• _Data for processing_

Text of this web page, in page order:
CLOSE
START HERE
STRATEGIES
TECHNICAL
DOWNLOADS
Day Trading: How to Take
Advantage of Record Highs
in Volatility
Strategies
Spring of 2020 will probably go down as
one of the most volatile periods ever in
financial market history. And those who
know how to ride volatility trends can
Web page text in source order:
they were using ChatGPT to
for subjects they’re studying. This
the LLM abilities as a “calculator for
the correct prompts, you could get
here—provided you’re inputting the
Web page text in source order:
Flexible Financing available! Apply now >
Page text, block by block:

* * *

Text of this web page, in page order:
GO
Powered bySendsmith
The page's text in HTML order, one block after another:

---

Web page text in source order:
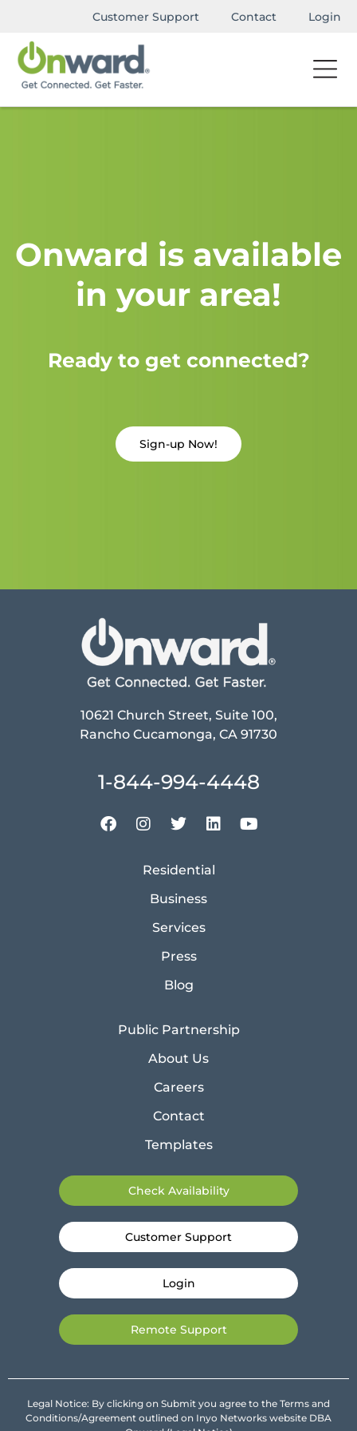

• _Task objective_
Which lines hold the string "block"? Copy all of them from the data above.

• _Worked solution_
Page text, block by block:
The page's text in HTML order, one block after another:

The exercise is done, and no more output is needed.